# Foster Kitty Vegas



## Tiliqua (Jan 22, 2013)

After reading the thread about the depressed Petsmart kitty I decided to post about Vegas, my newest foster.

Vegas came on Dec 23rd and he was AGGRESSIVE. He had been a stray, picked up, in a pet store for a while, found a home and then was fed poor quality dry food and developed a blockage. The family didn't want to pay the vet bills and back to the rescue he went.... after being in pain and at the vet's then finding himself back in a pet store cage he became very aggressive, defensive and angry. He was biting and scratching volunteers and people were scared to work with him. He really needed to get out of the cage but foster homes were hesitant because of the biting. He was aggressive with other cats as well and needs special urinary food.

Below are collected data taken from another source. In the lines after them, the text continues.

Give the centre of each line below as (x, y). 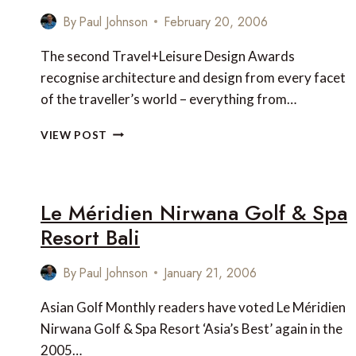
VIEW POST (74, 135)
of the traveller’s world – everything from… (168, 99)
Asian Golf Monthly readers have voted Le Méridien (193, 307)
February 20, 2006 (216, 21)
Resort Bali (90, 237)
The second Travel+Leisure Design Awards (168, 56)
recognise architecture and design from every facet (193, 77)
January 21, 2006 (211, 273)
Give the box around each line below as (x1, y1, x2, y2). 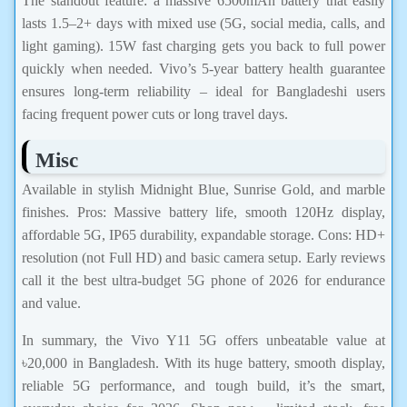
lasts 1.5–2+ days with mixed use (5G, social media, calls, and (22, 15, 385, 32)
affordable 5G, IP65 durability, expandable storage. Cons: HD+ (22, 227, 385, 243)
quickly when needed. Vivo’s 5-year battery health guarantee (22, 61, 385, 77)
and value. (22, 295, 81, 312)
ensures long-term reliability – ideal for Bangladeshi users (22, 84, 385, 100)
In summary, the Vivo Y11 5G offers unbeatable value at (22, 333, 385, 349)
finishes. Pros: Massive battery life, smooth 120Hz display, (22, 204, 385, 221)
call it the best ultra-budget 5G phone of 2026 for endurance (22, 273, 385, 289)
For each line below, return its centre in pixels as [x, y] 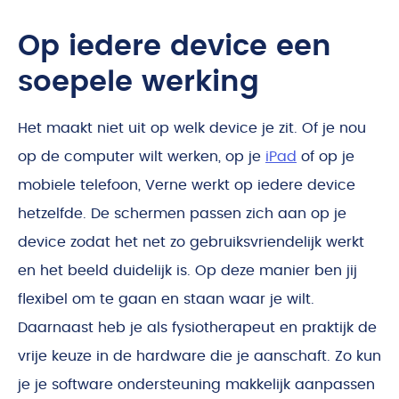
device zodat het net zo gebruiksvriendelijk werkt [191, 242]
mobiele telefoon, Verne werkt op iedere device [187, 185]
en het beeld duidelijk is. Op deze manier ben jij [187, 271]
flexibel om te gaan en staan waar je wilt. [166, 299]
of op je [326, 157]
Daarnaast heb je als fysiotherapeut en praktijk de [197, 328]
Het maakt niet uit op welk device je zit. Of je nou [192, 128]
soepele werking [138, 82]
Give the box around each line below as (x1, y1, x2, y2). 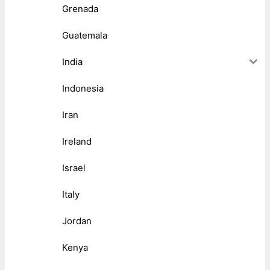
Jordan (62, 215, 92, 227)
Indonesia (62, 82, 104, 94)
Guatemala (62, 29, 107, 41)
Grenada (62, 2, 98, 14)
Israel (62, 162, 86, 174)
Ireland (62, 135, 92, 147)
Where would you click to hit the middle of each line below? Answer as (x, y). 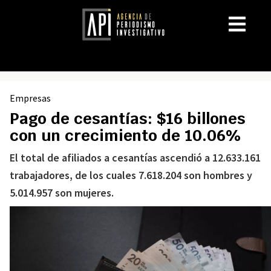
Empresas (30, 98)
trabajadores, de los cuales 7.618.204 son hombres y (131, 175)
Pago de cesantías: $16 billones (128, 119)
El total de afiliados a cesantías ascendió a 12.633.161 (135, 158)
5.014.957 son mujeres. (62, 193)
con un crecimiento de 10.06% (126, 135)
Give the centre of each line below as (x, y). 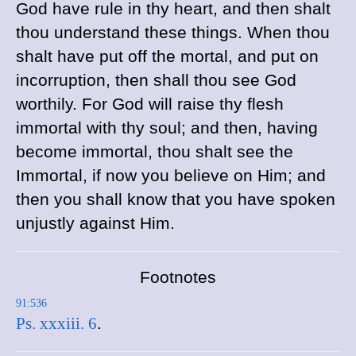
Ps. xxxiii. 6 (56, 323)
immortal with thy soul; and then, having (167, 128)
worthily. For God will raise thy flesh (150, 104)
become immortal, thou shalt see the (155, 152)
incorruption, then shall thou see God (156, 80)
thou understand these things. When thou (173, 33)
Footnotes (178, 277)
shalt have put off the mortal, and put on (167, 56)
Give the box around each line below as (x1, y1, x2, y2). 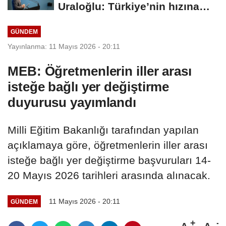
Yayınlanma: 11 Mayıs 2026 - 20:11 (8, 42, 120, 51)
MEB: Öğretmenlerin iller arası (8, 64, 192, 79)
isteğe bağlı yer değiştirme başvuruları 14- (8, 154, 211, 166)
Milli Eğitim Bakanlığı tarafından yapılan (8, 124, 199, 136)
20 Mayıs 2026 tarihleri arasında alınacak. (8, 169, 210, 182)
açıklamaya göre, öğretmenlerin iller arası (8, 139, 208, 151)
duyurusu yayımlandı (8, 95, 137, 110)
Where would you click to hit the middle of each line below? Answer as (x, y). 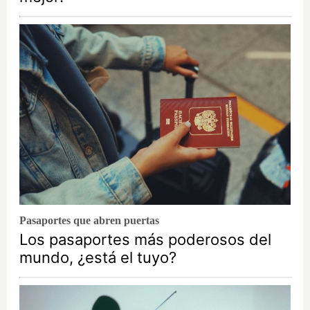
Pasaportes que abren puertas (89, 220)
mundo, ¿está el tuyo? (98, 257)
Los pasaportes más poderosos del (145, 239)
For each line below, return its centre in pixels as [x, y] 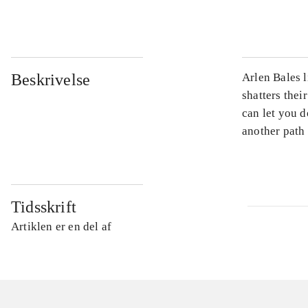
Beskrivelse [51, 80]
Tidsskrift [44, 207]
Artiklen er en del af [62, 227]
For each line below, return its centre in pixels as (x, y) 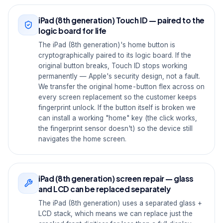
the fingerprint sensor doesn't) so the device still (115, 128)
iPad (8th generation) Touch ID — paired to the (121, 20)
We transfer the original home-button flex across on (121, 87)
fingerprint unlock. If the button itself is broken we (117, 108)
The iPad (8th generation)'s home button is (107, 45)
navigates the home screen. (82, 139)
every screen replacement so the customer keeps (117, 97)
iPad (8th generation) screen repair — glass (116, 178)
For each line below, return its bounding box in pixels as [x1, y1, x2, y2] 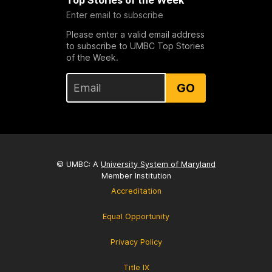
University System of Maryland [101, 160, 216, 169]
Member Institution [101, 171, 171, 181]
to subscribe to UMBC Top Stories [66, 41, 205, 52]
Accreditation [110, 186, 161, 196]
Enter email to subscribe [66, 10, 163, 21]
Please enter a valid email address [66, 29, 205, 40]
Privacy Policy [110, 237, 162, 247]
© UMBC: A [56, 160, 101, 169]

I agreed to give him a chance, I have a spare room so I figured even if he stays there for a few weeks / months and destresses it is much better than being in a cage. 

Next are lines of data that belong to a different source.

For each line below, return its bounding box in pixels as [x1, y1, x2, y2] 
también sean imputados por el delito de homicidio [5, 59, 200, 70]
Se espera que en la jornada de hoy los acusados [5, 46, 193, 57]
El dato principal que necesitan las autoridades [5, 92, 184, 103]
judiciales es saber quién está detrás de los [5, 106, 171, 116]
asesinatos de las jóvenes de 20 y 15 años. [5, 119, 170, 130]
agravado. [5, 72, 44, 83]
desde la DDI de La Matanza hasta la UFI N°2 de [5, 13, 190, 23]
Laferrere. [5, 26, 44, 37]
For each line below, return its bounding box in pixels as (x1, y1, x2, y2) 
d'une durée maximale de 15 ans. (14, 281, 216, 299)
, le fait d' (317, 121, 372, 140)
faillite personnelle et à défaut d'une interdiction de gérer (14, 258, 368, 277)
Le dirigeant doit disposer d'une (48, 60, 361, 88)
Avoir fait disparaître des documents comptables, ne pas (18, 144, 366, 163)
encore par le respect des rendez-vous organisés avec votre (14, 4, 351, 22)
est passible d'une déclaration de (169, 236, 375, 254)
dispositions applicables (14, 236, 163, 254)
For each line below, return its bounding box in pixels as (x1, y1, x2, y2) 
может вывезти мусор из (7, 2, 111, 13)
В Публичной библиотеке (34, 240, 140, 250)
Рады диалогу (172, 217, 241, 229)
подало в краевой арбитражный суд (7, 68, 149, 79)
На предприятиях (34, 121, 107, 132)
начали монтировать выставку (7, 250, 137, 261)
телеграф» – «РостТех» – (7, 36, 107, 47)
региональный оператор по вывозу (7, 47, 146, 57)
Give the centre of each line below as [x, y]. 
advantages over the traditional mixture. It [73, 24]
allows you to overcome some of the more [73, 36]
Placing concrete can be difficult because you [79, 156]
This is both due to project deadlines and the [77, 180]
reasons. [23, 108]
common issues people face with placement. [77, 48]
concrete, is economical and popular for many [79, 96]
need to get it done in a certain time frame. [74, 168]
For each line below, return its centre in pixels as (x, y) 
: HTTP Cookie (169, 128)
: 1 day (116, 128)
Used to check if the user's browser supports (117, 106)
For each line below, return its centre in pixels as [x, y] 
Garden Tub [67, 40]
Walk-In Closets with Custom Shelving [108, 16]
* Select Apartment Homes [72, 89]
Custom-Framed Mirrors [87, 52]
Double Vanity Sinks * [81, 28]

He came on Dec. 23rd and was in the room with food, water, litter all alone for 24 hours. I visited a couple times and he seemed sweet and friendly (but we had to wrap him in a blanket to get him in the kitty carrier so I was still wary). After 24 hours one of my cats, Aries slipped in and I figured I'd see how they react and was ready to get Aries out of there. They sniffed and greeted, no issues no aggression. Vegas wanted to get out of the room so I figured I'd let him check the house out quickly and see how it went (I know how to do the usual introductions - this isn't recommending skipping that, but I find foster cats are used to lots of other cats as are my kitties so I can usually speed up the process).

He hasn't been shut in the room since then. He met the other 5 cats, no issues, checked out the house and would roll onto his back and purr all the time. In the couple weeks he has been here he has shown zero aggression, plays with the other cats happily, lets me trim his nails, and the boyfriend is picking him up and carrying him around the house (he wasn't ok with more than a very short time being picked up at first). He is a sweet, easy going cat that loves to purr and follow me around the house if I'm doing chores - and I was expecting the most difficult foster yet.

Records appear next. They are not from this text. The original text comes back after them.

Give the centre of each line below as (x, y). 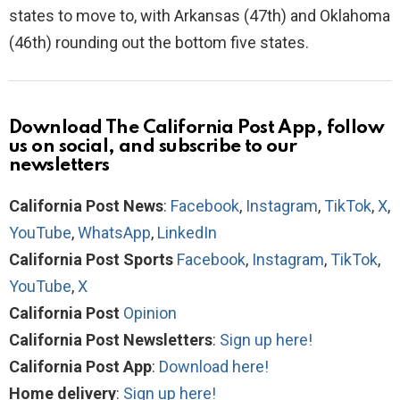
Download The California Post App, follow (197, 128)
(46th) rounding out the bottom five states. (159, 42)
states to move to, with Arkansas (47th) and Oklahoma (200, 15)
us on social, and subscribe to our (153, 146)
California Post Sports (91, 259)
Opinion (150, 312)
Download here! (214, 366)
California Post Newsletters (111, 339)
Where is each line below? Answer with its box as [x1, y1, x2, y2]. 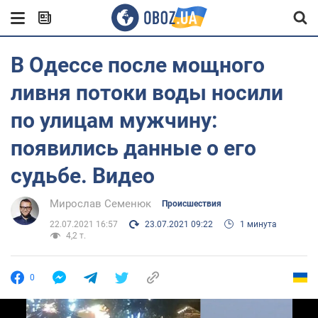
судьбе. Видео [11, 163, 155, 188]
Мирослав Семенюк [50, 197, 151, 210]
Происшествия [162, 199, 221, 209]
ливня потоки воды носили [11, 80, 283, 105]
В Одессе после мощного [11, 53, 265, 77]
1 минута [240, 219, 277, 229]
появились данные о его [11, 136, 256, 160]
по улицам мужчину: [11, 108, 217, 133]
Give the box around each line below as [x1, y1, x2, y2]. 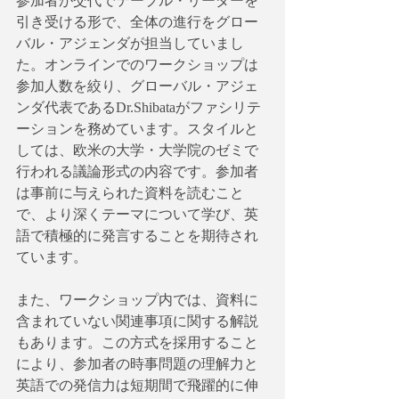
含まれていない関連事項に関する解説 [16, 313, 258, 329]
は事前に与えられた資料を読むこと [16, 184, 244, 200]
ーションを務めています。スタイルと [16, 120, 258, 136]
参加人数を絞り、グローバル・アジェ [16, 77, 258, 94]
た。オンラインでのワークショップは [16, 56, 258, 72]
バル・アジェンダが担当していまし [16, 35, 244, 51]
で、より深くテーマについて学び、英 [16, 206, 258, 222]
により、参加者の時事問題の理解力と [16, 355, 258, 371]
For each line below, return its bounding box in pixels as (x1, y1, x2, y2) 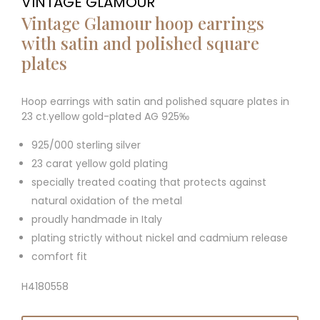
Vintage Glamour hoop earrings (21, 11, 264, 34)
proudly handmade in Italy (31, 211, 162, 226)
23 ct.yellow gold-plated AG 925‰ (21, 109, 189, 124)
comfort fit (31, 249, 87, 264)
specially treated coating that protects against (31, 174, 266, 189)
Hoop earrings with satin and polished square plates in (21, 94, 289, 109)
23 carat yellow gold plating (31, 156, 168, 171)
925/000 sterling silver (31, 137, 141, 152)

The place I work with had him listed as a 'single cat household' kind of kitty with no young kids or dogs either. My friend brought her 3 and 7 year old kids (they are good with cats) and they played with him, no issues. I had my family over and they brought their 4 dogs over - only my two boys and Vegas didn't find somewhere else to be. Vegas ignored the dogs and claimed his favorite couch seat, despite all the noise and new animals. He is really an incredible, easy going, sweet boy - I'm so glad I gave him a chance!

Here is a couple pics of Vegas. He has claimed the sheepskin blanket on the couch as his own, and prefers it fashioned in a fort. 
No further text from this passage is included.